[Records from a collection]
Segment Open

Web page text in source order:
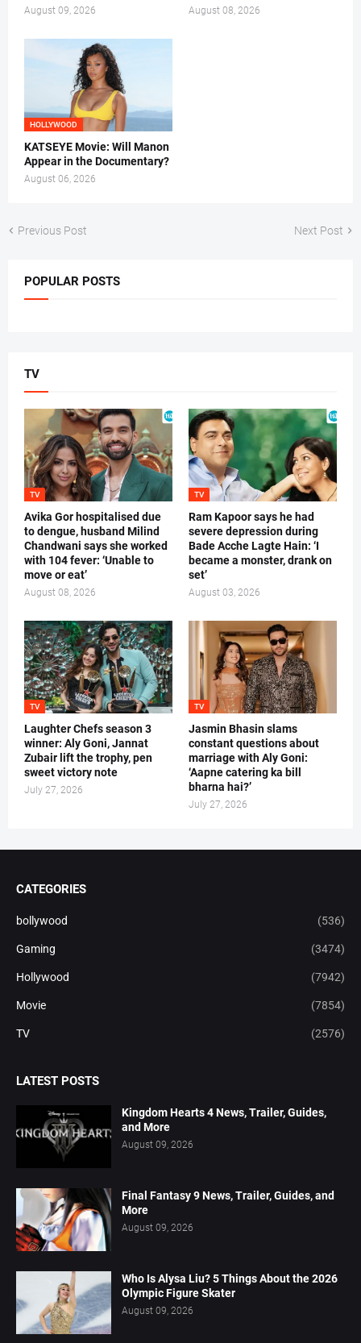
August 09, 2026 August 08, 2026
HOLLYWOOD
KATSEYE Movie: Will Manon
Appear in the Documentary?
August 06, 2026
Previous Post Next Post
POPULAR POSTS
TV
TV
Avika Gor hospitalised due
to dengue, husband Milind
Chandwani says she worked
with 104 fever: ‘Unable to
move or eat’
August 08, 2026
TV
Ram Kapoor says he had
severe depression during
Bade Acche Lagte Hain: ‘I
became a monster, drank on
set’
August 03, 2026
TV
Laughter Chefs season 3
winner: Aly Goni, Jannat
Zubair lift the trophy, pen
sweet victory note
July 27, 2026
TV
Jasmin Bhasin slams
constant questions about
marriage with Aly Goni:
‘Aapne catering ka bill
bharna hai?’
July 27, 2026
CATEGORIES
bollywood (536)
Gaming (3474)
Hollywood (7942)
Movie (7854)
TV (2576)
LATEST POSTS
Kingdom Hearts 4 News, Trailer, Guides,
and More
August 09, 2026
Final Fantasy 9 News, Trailer, Guides, and
More
August 09, 2026
Who Is Alysa Liu? 5 Things About the 2026
Olympic Figure Skater
August 09, 2026
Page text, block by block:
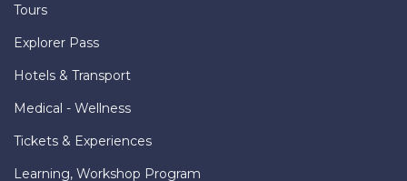
Tours
Explorer Pass
Hotels & Transport
Medical - Wellness
Tickets & Experiences
Learning, Workshop Program
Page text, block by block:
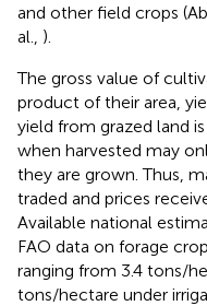
and other field crops
al., ).
The gross value of
product of their area,
yield from grazed land
when harvested may
they are grown. Thus,
traded and prices
Available national
FAO data on forage
ranging from 3.4 tons/
tons/hectare under
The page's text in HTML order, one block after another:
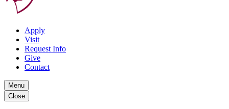
Apply
Visit
Request Info
Give
Contact
Menu
Close
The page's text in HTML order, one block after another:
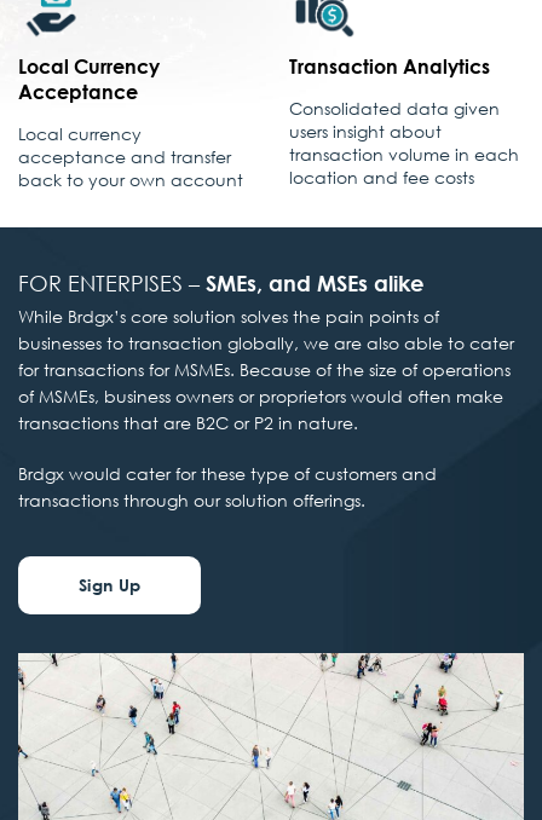
Local Currency
Acceptance
Local currency
acceptance and transfer
back to your own account
Transaction Analytics
Consolidated data given
users insight about
transaction volume in each
location and fee costs
FOR ENTERPISES –SMEs, and MSEs alike
While Brdgx’s core solution solves the pain points of
businesses to transaction globally, we are also able to cater
for transactions for MSMEs. Because of the size of operations
of MSMEs, business owners or proprietors would often make
transactions that are B2C or P2 in nature.
Brdgx would cater for these type of customers and
transactions through our solution offerings.
Sign Up
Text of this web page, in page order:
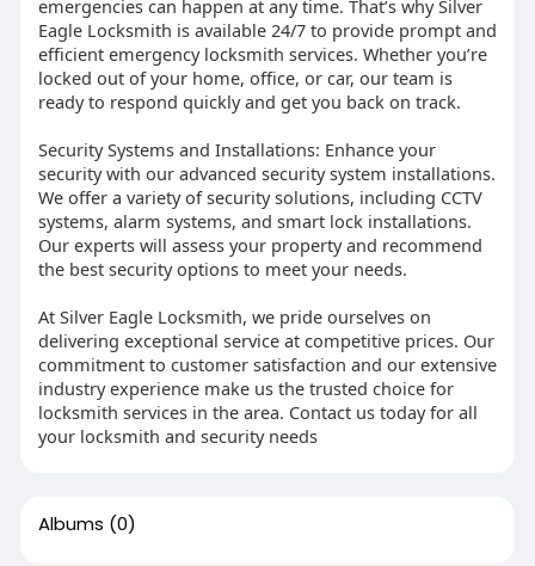
emergencies can happen at any time. That’s why Silver
Eagle Locksmith is available 24/7 to provide prompt and
efficient emergency locksmith services. Whether you’re
locked out of your home, office, or car, our team is
ready to respond quickly and get you back on track.
Security Systems and Installations: Enhance your
security with our advanced security system installations.
We offer a variety of security solutions, including CCTV
systems, alarm systems, and smart lock installations.
Our experts will assess your property and recommend
the best security options to meet your needs.
At Silver Eagle Locksmith, we pride ourselves on
delivering exceptional service at competitive prices. Our
commitment to customer satisfaction and our extensive
industry experience make us the trusted choice for
locksmith services in the area. Contact us today for all
your locksmith and security needs
Albums (0)
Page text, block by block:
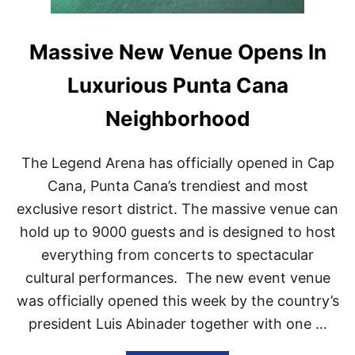
Massive New Venue Opens In
Luxurious Punta Cana
Neighborhood
The Legend Arena has officially opened in Cap
Cana, Punta Cana’s trendiest and most
exclusive resort district. The massive venue can
hold up to 9000 guests and is designed to host
everything from concerts to spectacular
cultural performances. The new event venue
was officially opened this week by the country’s
president Luis Abinader together with one …
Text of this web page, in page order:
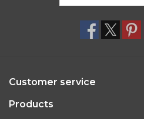
Customer service
Products
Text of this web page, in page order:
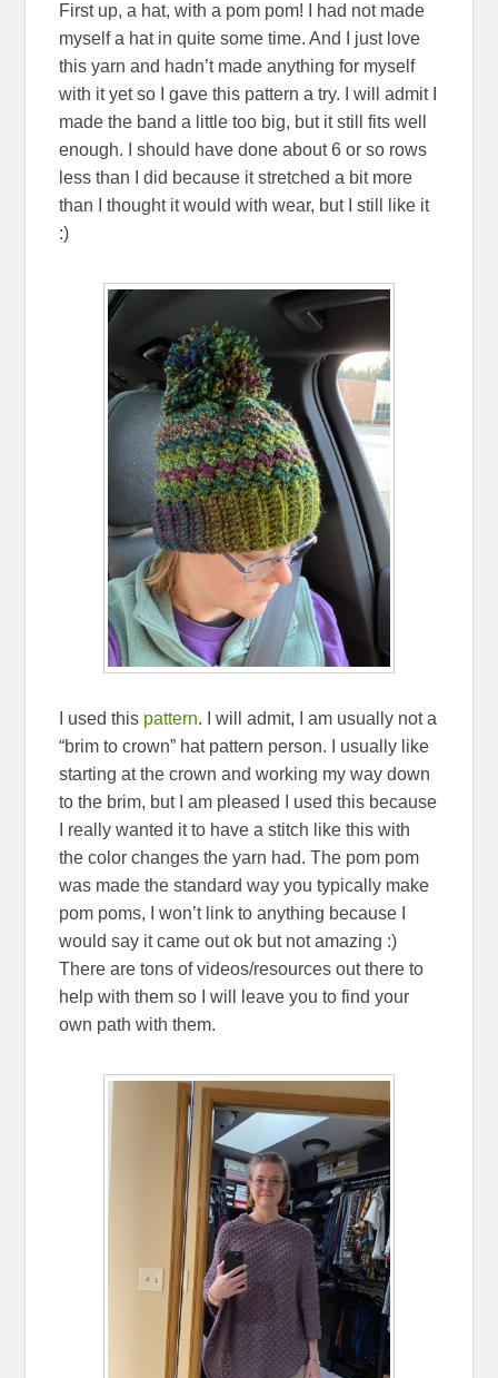
First up, a hat, with a pom pom! I had not made
myself a hat in quite some time. And I just love
this yarn and hadn’t made anything for myself
with it yet so I gave this pattern a try. I will admit I
made the band a little too big, but it still fits well
enough. I should have done about 6 or so rows
less than I did because it stretched a bit more
than I thought it would with wear, but I still like it
:)
I used this pattern. I will admit, I am usually not a
“brim to crown” hat pattern person. I usually like
starting at the crown and working my way down
to the brim, but I am pleased I used this because
I really wanted it to have a stitch like this with
the color changes the yarn had. The pom pom
was made the standard way you typically make
pom poms, I won’t link to anything because I
would say it came out ok but not amazing :)
There are tons of videos/resources out there to
help with them so I will leave you to find your
own path with them.
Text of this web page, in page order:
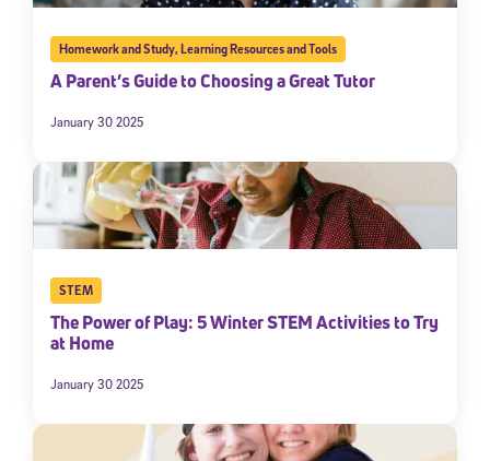
Homework and Study,Learning Resources and Tools
A Parent’s Guide to Choosing a Great Tutor
January 30 2025
STEM
The Power of Play: 5 Winter STEM Activities to Try
at Home
January 30 2025

Segment Closed

Within the lines above, find those holding the word "area" and copy them.

__Answer section__:
product of their area,
locksmith services in the area. Contact us today for all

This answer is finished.